In hospitalised patient who develop respiratory symptoms and fever one should consider the diagnosis. The likelyhood increases when upon investigation symptoms are found of respiratory insufficiency, purulent secretions, newly developed infiltrate on the chest X-Ray, and increasing leucocyte count. If pneumonia is suspected material from sputum or tracheal aspirates are sent for cultures. In case of pleural effusion thoracentesis is performed for examination of pleural fluid. Ventilator associated pneumonia refers to pneumonia arising in patients who have stayed on a ventilator for more than 48–72 hours. Additionally, patients with health-care associated pneumonia who may require intubation should be treated as ventilator associated pneumonia. In suspected ventilator-associated pneumonia it has been suggested that bronchoscopy(BAL) is necessary because of the known risks surrounding clinical diagnoses.
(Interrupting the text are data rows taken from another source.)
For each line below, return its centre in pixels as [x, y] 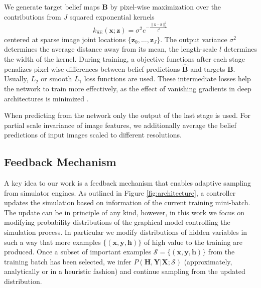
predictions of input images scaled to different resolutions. [93, 135]
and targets [208, 68]
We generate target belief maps [52, 7]
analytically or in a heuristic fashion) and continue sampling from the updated [125, 271]
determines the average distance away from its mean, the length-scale [111, 49]
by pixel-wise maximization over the [166, 7]
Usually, [16, 79]
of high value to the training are [193, 242]
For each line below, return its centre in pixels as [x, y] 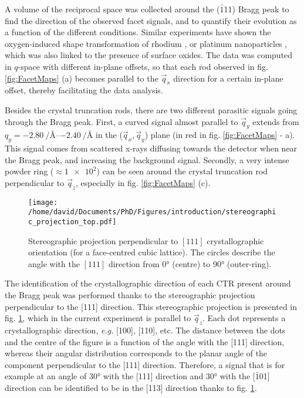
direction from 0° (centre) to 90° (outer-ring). [190, 263]
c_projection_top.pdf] [72, 222]
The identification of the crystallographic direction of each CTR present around [148, 283]
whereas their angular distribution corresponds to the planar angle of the [136, 353]
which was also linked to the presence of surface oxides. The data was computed [149, 55]
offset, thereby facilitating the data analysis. [84, 90]
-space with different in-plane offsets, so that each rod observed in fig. [143, 66]
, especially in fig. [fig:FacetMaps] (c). [143, 182]
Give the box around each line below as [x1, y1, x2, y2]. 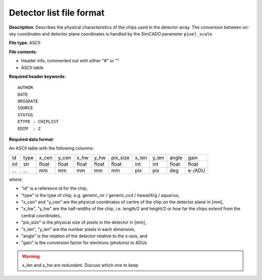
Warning [22, 253, 40, 259]
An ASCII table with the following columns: [9, 145, 94, 151]
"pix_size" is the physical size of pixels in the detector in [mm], [21, 219, 147, 226]
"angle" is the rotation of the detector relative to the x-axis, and [21, 233, 147, 239]
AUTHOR [17, 85, 33, 90]
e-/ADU [187, 167, 206, 174]
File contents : [9, 49, 37, 54]
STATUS [17, 112, 33, 118]
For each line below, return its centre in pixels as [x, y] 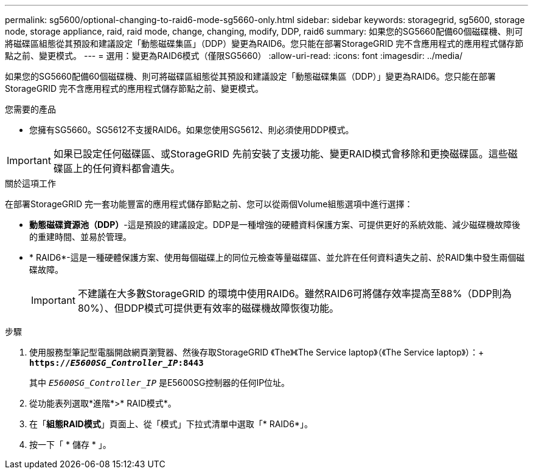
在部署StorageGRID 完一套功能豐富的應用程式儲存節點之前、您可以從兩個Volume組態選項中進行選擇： [209, 204]
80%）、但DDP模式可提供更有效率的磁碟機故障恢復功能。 [208, 308]
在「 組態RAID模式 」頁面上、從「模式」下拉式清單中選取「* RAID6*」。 [171, 424]
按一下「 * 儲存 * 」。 [70, 445]
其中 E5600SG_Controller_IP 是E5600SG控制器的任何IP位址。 [160, 383]
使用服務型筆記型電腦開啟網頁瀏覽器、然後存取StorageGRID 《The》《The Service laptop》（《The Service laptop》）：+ [257, 352]
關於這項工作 [30, 183]
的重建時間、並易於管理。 [80, 237]
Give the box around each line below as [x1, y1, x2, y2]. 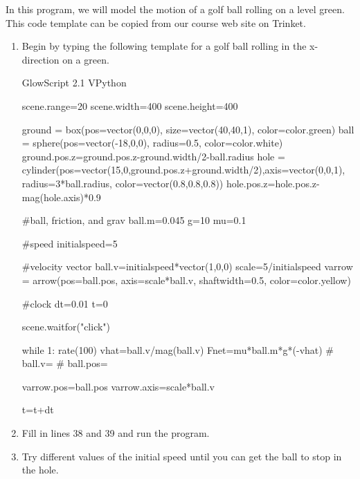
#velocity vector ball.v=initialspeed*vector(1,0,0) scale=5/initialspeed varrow [21, 259, 353, 274]
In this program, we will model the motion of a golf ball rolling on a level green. [6, 2, 345, 16]
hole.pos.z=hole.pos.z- [226, 176, 320, 190]
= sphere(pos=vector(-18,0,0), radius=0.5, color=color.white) [21, 135, 283, 150]
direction [21, 52, 60, 66]
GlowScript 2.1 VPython [21, 75, 127, 90]
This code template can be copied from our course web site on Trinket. [6, 15, 306, 30]
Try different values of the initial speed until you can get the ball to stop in [21, 449, 342, 463]
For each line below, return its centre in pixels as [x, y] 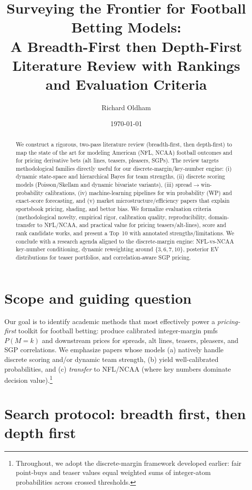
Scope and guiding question [98, 298]
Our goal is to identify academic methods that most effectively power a [110, 321]
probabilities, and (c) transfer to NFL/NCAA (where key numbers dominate [118, 368]
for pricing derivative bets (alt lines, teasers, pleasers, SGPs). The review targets [117, 160]
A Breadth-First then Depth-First [126, 46]
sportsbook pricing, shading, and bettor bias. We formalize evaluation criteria [113, 209]
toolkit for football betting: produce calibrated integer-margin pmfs [118, 331]
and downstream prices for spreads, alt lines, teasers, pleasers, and [140, 340]
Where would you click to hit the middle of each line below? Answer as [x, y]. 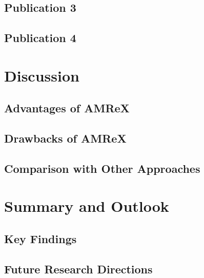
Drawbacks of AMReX [65, 138]
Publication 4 [40, 38]
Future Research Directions [78, 269]
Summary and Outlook [87, 206]
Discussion [42, 75]
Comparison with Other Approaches [102, 168]
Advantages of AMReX [67, 108]
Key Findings [40, 239]
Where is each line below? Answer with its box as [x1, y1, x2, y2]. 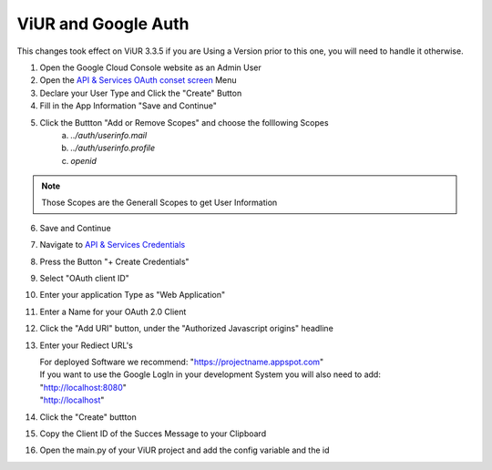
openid [70, 155, 97, 166]
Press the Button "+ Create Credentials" [39, 256, 190, 267]
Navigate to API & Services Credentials [39, 240, 186, 250]
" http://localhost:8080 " [39, 382, 128, 393]
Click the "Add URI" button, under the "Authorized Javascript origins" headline [39, 323, 334, 334]
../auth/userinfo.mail [70, 129, 148, 140]
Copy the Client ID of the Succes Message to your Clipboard [39, 428, 267, 439]
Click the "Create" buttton [39, 411, 137, 423]
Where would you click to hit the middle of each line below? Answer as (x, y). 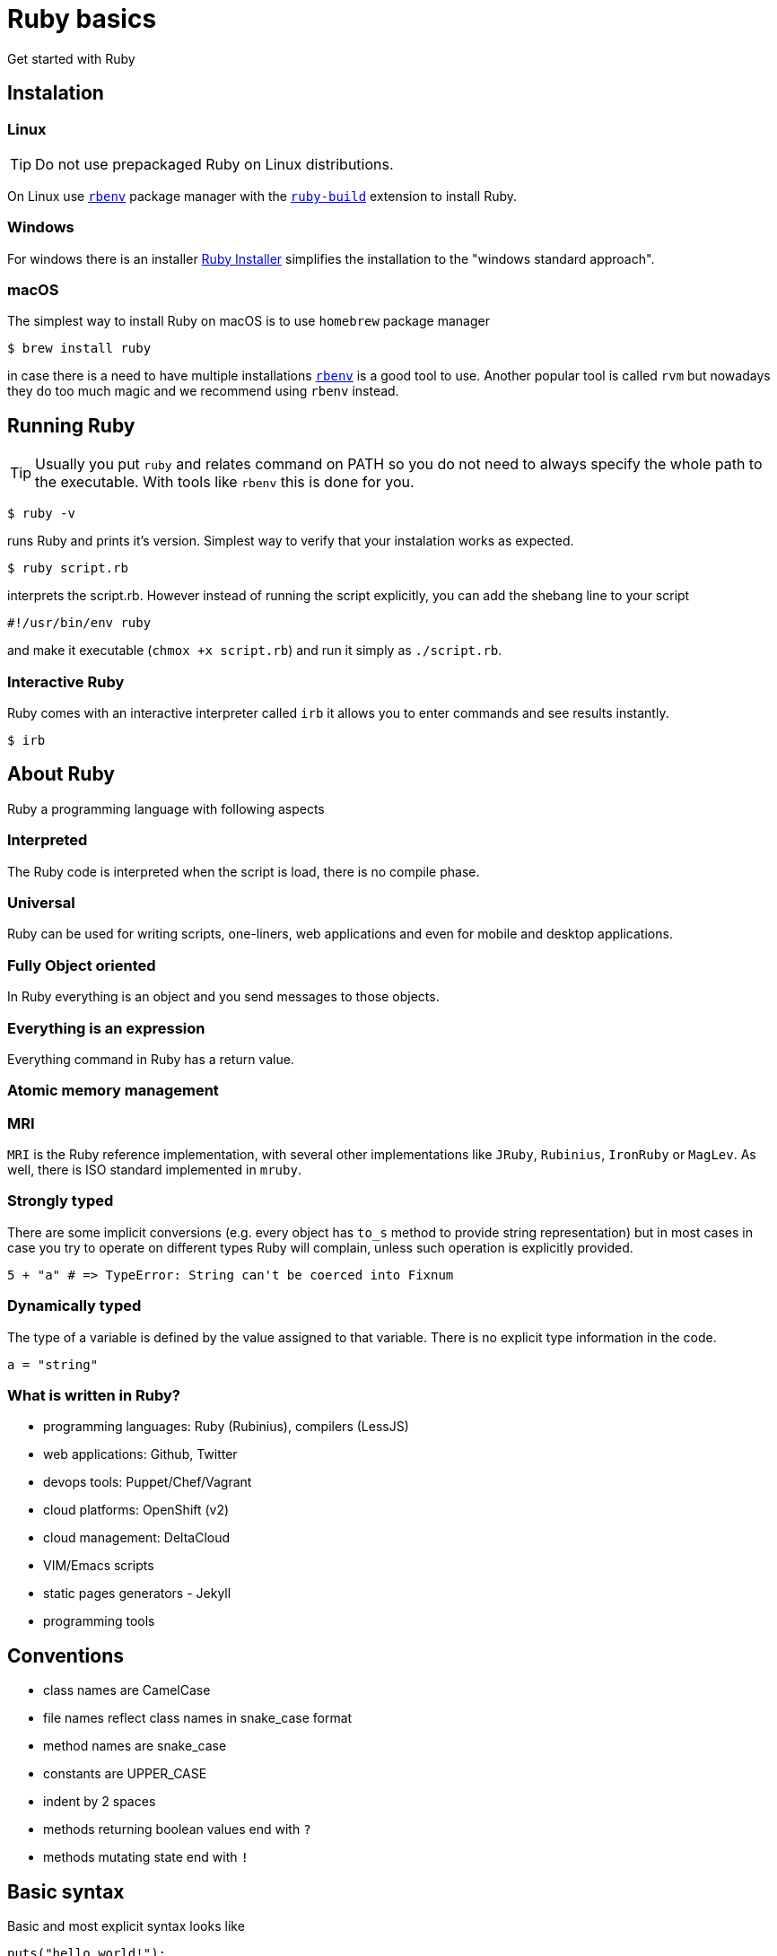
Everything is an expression (106, 1028)
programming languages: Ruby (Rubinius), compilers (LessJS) (226, 1427)
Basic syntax (66, 1891)
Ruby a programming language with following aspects (166, 808)
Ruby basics (82, 19)
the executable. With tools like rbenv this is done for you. (225, 482)
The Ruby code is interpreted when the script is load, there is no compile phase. (244, 871)
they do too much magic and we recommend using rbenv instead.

Diagnostic Criteria of Hospital Acquired Pneumonia

Community acquired pneumonia should be distinguished from healthcare-associated pneumonia as these diseases have different causative organism, prognosis, diagnostic and treatment guidelines. According to the Infectious Diseases Society of America and the American Thoracic Society healthcare-associated pneumonia includes any patient who meet the below criteria [1]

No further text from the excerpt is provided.